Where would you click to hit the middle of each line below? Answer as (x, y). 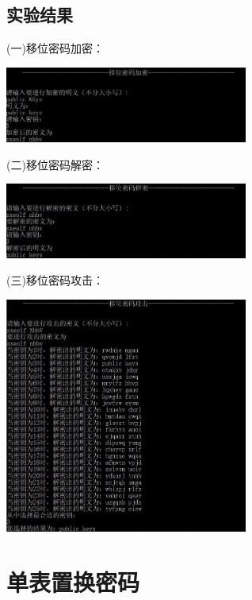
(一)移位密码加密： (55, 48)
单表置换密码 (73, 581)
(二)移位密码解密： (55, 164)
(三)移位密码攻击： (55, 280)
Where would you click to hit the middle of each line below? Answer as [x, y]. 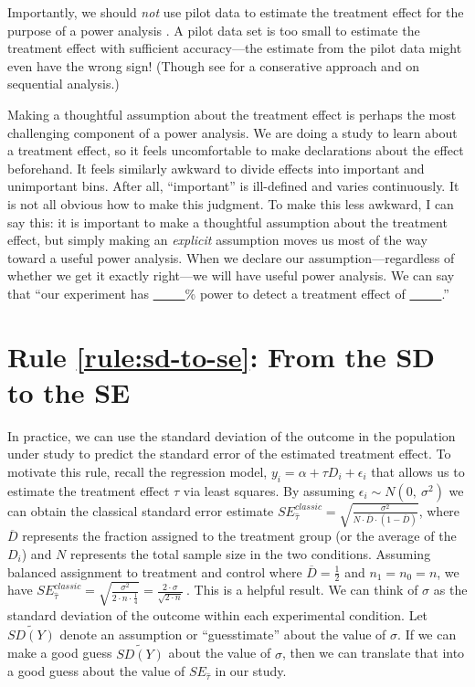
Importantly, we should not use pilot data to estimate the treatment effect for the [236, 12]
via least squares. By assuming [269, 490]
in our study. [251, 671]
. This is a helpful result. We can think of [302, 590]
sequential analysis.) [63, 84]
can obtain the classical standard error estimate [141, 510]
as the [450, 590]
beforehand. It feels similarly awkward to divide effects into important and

=== Exercise ===
What you return must be the lines from the line holding "via least squares. By assuming [269, 490]" through the final line of the material, word for word, and nothing more.

=== Answer below ===
via least squares. By assuming [269, 490]
in our study. [251, 671]
. This is a helpful result. We can think of [302, 590]
sequential analysis.) [63, 84]
can obtain the classical standard error estimate [141, 510]
as the [450, 590]
beforehand. It feels similarly awkward to divide effects into important and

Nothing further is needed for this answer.